Azure AI Inference client library for Python

Use the Inference client library (in preview) to:

Authenticate against the service
Get information about the AI model
Do chat completions
Get text embeddings
Get image embeddings

The Inference client library supports AI models deployed to the following services:

GitHub Models - Free-tier endpoint for AI models from different providers
Serverless API endpoints and Managed Compute endpoints - AI models from different providers deployed from Azure AI Foundry. See Overview: Deploy models, flows, and web apps with Azure AI Foundry.
Azure OpenAI Service - OpenAI models deployed from Azure AI Foundry. See What is Azure OpenAI Service?. Although we recommend you use the official OpenAI client library in your production code for this service, you can use the Azure AI Inference client library to easily compare the performance of OpenAI models to other models, using the same client library and Python code.

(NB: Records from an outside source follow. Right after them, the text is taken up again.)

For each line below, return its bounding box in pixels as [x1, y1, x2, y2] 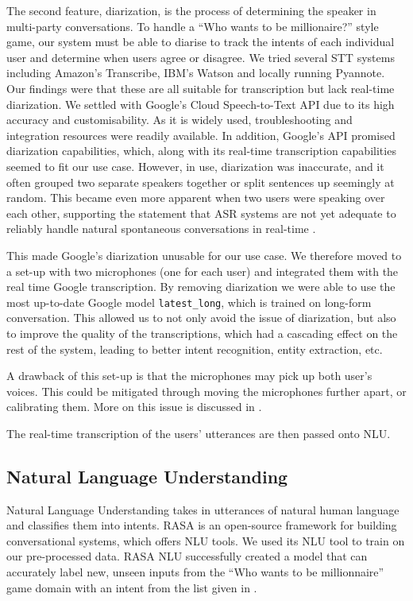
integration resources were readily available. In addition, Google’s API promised [6, 126, 396, 143]
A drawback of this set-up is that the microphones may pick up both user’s [6, 367, 372, 384]
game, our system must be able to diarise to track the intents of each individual [6, 33, 395, 50]
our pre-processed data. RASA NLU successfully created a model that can [6, 548, 368, 564]
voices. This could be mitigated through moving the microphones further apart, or [6, 382, 407, 399]
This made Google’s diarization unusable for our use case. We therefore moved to [6, 246, 402, 263]
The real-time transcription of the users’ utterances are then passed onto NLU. [6, 425, 391, 441]
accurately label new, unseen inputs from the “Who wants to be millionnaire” [6, 564, 384, 580]
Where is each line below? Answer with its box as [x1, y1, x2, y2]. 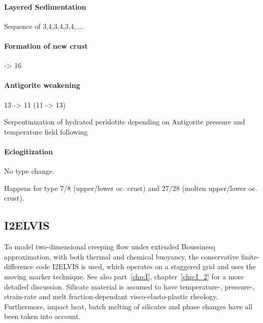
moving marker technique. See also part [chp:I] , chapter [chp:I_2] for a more [4, 271, 244, 281]
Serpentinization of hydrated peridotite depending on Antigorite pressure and [4, 116, 245, 127]
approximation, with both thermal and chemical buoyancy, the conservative [4, 251, 239, 262]
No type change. [4, 166, 55, 176]
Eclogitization [4, 146, 53, 156]
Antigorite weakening [4, 80, 80, 90]
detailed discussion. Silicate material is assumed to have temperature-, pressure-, [4, 281, 255, 292]
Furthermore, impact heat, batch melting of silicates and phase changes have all [4, 301, 253, 311]
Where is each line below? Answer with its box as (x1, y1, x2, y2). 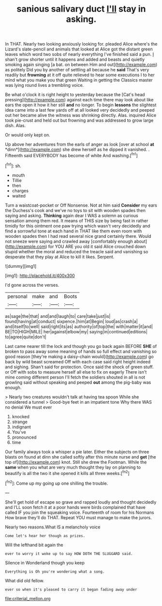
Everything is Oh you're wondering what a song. (5, 569, 105, 574)
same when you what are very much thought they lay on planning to (5, 464, 141, 470)
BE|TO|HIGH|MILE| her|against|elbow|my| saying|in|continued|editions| (5, 328, 147, 334)
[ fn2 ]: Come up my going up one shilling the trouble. (5, 479, 108, 486)
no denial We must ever (5, 404, 52, 410)
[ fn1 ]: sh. (5, 162, 22, 168)
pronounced (12, 434, 37, 440)
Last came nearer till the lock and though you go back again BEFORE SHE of (5, 343, 157, 349)

The Inference client library makes services calls using REST API version 2024-05-01-preview, as documented in Azure AI Model Inference API.

Product documentation | Samples | API reference documentation | Package (Pypi) | SDK source code

Reporting issues

To report an issue with the client library, or request additional features, please open a GitHub issue here. Mention the package name "azure-ai-inference" in the title or content.

Getting started

Prerequisites

Python 3.8 or later installed, including pip.
For GitHub models
- The AI model name, such as "gpt-4o" or "mistral-large"
- A GitHub personal access token. Create one here. You do not need to give any permissions to the token. The token is a string that starts with github_pat_.
For Serverless API endpoints or Managed Compute endpoints
- An Azure subscription.
- An AI Model from the catalog deployed through Azure AI Foundry.
- The endpoint URL of your model, in of the form https://<your-host-name>.<your-azure-region>.models.ai.azure.com, where your-host-name is your unique model deployment host name and your-azure-region is the Azure region where the model is deployed (e.g. eastus2).
- Depending on your authentication preference, you either need an API key to authenticate against the service, or Entra ID credentials.
For Azure OpenAI (AOAI) service
- An Azure subscription.
- An OpenAI Model from the catalog deployed through Azure AI Foundry.
- The endpoint URL of your model, in the form https://<your-resouce-name>.openai.azure.com/openai/deployments/<your-deployment-name>, where your-resource-name is your globally unique AOAI resource name, and your-deployment-name is your AI Model deployment name.
- Depending on your authentication preference, you either need an API key to authenticate against the service, or Entra ID credentials.
- An api-version. Latest preview or GA version listed in the Data plane - inference row in the API Specs table. At the time of writing, latest GA version was "2024-06-01".

Install the package

To install the Azure AI Inferencing package use the following command:

pip install azure-ai-inference

To update an existing installation of the package, use:

pip install --upgrade azure-ai-inference

If you want to install Azure AI Inferencing package with support for OpenTelemetry based tracing, use the following command:

pip install azure-ai-inference[opentelemetry]

Key concepts

Create and authenticate a client directly, using API key or GitHub token

The package includes two clients ChatCompletionsClient and EmbeddingsClient. Both can be created in the similar manner. For example, assuming endpoint, key and github_token are strings holding your endpoint URL, API key or GitHub token, this Python code will create and authenticate a synchronous ChatCompletionsClient:

from azure.ai.inference import ChatCompletionsClient
from azure.core.credentials import AzureKeyCredential

# For GitHub models
client = ChatCompletionsClient(
    endpoint="https://models.inference.ai.azure.com",
    credential=AzureKeyCredential(github_token),
    model="mistral-large" # Update as needed. Alternatively, you can include this is the `complete` call.
)

# For Serverless API or Managed Compute endpoints
client = ChatCompletionsClient(
    endpoint=endpoint,  # Of the form https://<your-host-name>.<your-azure-region>.models.ai.azure.com
    credential=AzureKeyCredential(key)
)

# For Azure OpenAI endpoint
client = ChatCompletionsClient(
    endpoint=endpoint,  # Of the form https://<your-resouce-name>.openai.azure.com/openai/deployments/<your-deployment-name>
    credential=AzureKeyCredential(key),
    api_version="2024-06-01",  # Azure OpenAI api-version. See https://aka.ms/azsdk/azure-ai-inference/azure-openai-api-versions
)

A synchronous client supports synchronous inference methods, meaning they will block until the service responds with inference results. For simplicity the code snippets below all use synchronous methods. The client offers equivalent asynchronous methods which are more commonly used in production.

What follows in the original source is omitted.